Após quase dois anos e oito meses do início da invasão da Ucrânia pelas tropas russas, certamente ainda estão claros na memória dos players do agronegócio brasileiro – e de muito mais gente – os impactos desse conflito sobre o setor.
Alguns estavam diretamente relacionados aos fertilizantes, seja pelo aumento do custo das matérias-primas, seja pela preocupação com o desabastecimento. Tal sensação volta a rondar o segmento por conta dos confrontos envolvendo Israel e Irã. E os sinais já aparecem nas cotações dos insumos.
Na última semana de setembro, o valor (FOB) da ureia foi cotado a US$ 350/tonelada em Nova Orleans (EUA) e a US$ 371/tonelada no Egito.
Já na primeira semana de outubro, esses preços passaram a US$ 358/tonelada e US$ 378/tonelada, respectivamente. Os dados são da consultoria StoneX.

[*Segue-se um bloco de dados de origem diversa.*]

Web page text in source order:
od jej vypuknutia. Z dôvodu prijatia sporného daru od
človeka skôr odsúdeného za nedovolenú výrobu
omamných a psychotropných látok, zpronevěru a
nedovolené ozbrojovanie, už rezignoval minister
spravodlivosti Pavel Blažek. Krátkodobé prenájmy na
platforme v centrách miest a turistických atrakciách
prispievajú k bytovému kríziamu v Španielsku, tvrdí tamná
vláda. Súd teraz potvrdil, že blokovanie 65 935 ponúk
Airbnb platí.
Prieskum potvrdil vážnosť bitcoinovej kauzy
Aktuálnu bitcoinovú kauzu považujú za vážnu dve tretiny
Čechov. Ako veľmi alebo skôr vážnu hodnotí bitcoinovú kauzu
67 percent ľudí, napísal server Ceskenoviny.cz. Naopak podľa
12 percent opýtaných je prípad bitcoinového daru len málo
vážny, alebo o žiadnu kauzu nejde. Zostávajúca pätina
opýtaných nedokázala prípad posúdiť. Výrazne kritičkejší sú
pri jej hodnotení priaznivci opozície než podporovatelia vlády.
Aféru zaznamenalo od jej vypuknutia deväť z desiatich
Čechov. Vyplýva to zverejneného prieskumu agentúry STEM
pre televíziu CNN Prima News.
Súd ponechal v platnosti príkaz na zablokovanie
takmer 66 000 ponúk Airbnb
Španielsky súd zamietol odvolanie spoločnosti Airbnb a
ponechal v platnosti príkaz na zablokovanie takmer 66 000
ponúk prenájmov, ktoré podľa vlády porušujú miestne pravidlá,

De acordo com o analista de Inteligência de Mercado da empresa, Tomás Pernías, até o momento não há qualquer relato ou notícia de impacto na estrutura produtiva de fertilizantes no Oriente Médio.

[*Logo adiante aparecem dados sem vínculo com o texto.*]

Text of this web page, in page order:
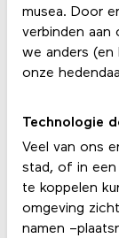
musea. Door
verbinden aan
we anders (en
onze
Technologie
Veel van ons
stad, of in een
te koppelen
omgeving
namen
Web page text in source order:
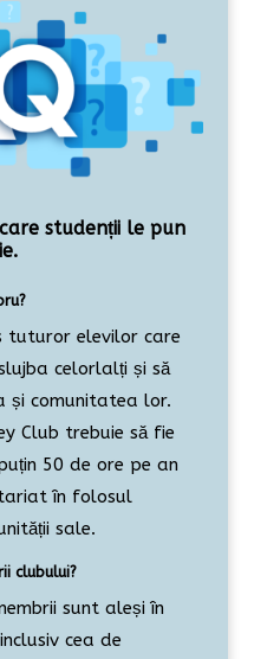
studenții le pun
tuturor elevilor care
celorlalți și să
și comunitatea lor.
Club trebuie să fie
50 de ore pe an
în folosul
sale.
clubului?
sunt aleși în
cea de
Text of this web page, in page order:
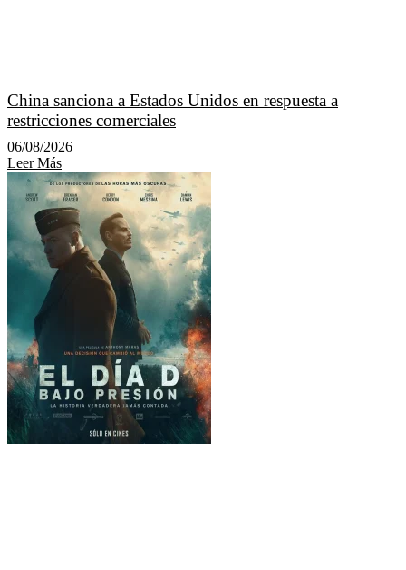
China sanciona a Estados Unidos en respuesta a
restricciones comerciales
06/08/2026
Leer Más
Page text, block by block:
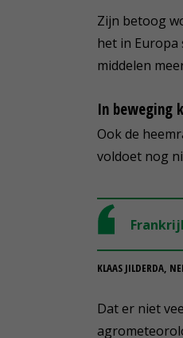
Zijn betoog
het in Europa
middelen
In beweging
Ook de
voldoet nog
KLAAS JILDERDA,
Dat er niet
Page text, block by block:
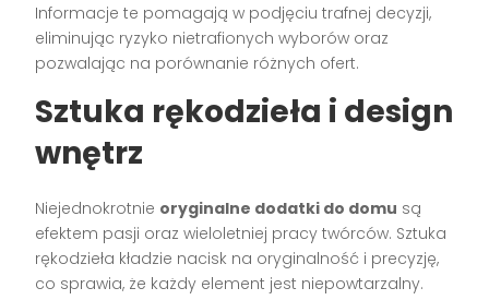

“Isso não quer dizer que não haja um impacto na percepção dos investidores, por causa das incertezas que um conflito armado pode trazer”, disse o especialista.
O fato de aquela região responder por 39% da exportação mundial de ureia torna a percepção de risco ainda mais sensível, pois qualquer escalada no conflito pode significar um prejuízo real à produção. “E se essa escalada for muito grande, o abastecimento de fertilizantes pode ficar abalado”, afirmou Pernías.
Segundo informações da StoneX sobre exportações globais de ureia em 2022, o Catar foi responsável por 10%; Irã, 8%; Arábia Saudita, 8%; Egito, 8%; Omã, 6%; e Emirados Árabes, 3%.
O Brasil ainda é muito dependente do mercado externo para atender sua demanda de fertilizantes nitrogenados e grande parte das importações brasileiras do insumo no ano passado veio exatamente dessa parte do mundo, sendo 22% de Omã e 18,4% do Catar.
Daí a preocupação do pesquisador do Centro de Estudos Avançados em Economia Aplicada – Cepea Esalq/USP, Mauro Osaki, com os desdobramentos dos ataques entre Israel e Irã.
“Caso tome dimensões regionais, envolvendo outros países ao redor do Irã, acaba gerando certo temor inclusive de deslocar navios até a região para fazer o carregamento dos fertilizantes”, disse.
Esse hipotético cenário ainda traria elevação de custos de frete e de seguro, encarecendo ainda mais a logística e o fornecimento dos fertilizantes. E, diante de qualquer restrição do acesso a esse mercado, o Brasil precisaria redirecionar sua demanda, buscando fornecedores como Rússia, Argélia, entre outras fontes.
A apreensão não se restringe aos nitrogenados. Em 2023, cerca de 8% das importações brasileiras de cloreto de potássio vieram de Israel, conforme dados da StoneX. O risco de uma escalada no conflito envolve diferentes classes de fertilizantes.
Pernías, da StoneX, observa que há outros fatores a serem levados em consideração sobre o mercado internacional. A Índia abriu recentemente uma licitação para a aquisição de fertilizantes, aumentando a demanda do insumo.
E a China, que é grande exportadora, tem uma política muito rígida para preservar seu abastecimento e controlar preços. “Se perceberem qualquer risco, vão tomar medidas para manter deu produto no mercado interno”, afirmou. “Isso já está ocorrendo.”